Activity:
Extract all lines from the data beneath that include the word "Umgebung".

Data to use:

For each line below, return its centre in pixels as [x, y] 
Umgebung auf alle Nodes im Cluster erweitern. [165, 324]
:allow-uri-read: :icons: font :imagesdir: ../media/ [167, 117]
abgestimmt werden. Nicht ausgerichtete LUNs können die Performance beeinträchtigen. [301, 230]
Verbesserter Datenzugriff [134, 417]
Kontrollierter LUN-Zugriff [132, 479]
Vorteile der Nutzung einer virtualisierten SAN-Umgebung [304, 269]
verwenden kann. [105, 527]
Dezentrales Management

Solution to the exercise:
Umgebung auf alle Nodes im Cluster erweitern. [165, 324]
Vorteile der Nutzung einer virtualisierten SAN-Umgebung [304, 269]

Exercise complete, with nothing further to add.